Your objective> In the records, find every line with the word "that" and copy it out.

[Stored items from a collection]
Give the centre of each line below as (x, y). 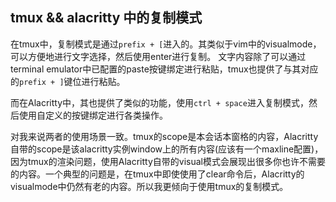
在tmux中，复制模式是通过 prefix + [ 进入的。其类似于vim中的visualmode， (166, 44)
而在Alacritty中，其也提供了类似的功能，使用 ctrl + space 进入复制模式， (159, 102)
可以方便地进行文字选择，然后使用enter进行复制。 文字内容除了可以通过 (158, 56)
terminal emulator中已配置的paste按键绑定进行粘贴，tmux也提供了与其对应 (164, 69)
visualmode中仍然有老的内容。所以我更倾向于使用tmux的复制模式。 (149, 186)
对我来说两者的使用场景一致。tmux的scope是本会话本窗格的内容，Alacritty (164, 136)
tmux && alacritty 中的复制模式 (106, 18)
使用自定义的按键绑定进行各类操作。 (93, 115)
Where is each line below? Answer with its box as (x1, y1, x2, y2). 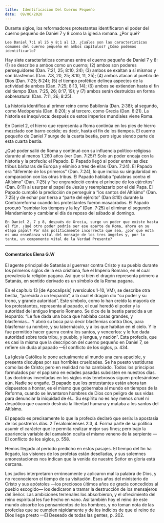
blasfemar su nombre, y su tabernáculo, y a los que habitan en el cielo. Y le (5, 324, 156, 329)
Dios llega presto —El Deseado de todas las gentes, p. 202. (5, 512, 124, 518)
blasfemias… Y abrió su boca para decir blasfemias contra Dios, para (5, 318, 144, 324)
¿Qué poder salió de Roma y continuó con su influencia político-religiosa (5, 148, 151, 153)
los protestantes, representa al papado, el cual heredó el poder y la (5, 303, 140, 308)
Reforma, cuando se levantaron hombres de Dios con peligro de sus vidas (5, 390, 154, 396)
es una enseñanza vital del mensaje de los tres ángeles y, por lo (5, 232, 145, 237)
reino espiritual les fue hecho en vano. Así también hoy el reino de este (5, 497, 148, 502)
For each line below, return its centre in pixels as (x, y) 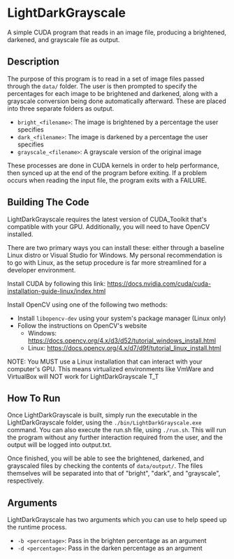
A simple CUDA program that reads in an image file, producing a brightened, (117, 32)
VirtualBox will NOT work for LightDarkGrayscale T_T (83, 376)
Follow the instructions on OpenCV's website (82, 325)
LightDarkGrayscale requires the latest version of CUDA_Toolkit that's (107, 219)
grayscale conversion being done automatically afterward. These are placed (117, 101)
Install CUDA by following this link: (57, 283)
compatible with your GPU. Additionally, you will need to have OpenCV (109, 226)
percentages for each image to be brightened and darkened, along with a (112, 93)
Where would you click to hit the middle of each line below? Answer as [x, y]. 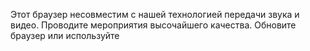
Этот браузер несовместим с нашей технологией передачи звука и [155, 14]
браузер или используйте [65, 35]
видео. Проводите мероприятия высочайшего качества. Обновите [153, 25]

Output of the exercise>
A simple CUDA program that reads in an image file, producing a brightened, (117, 32)
LightDarkGrayscale requires the latest version of CUDA_Toolkit that's (107, 219)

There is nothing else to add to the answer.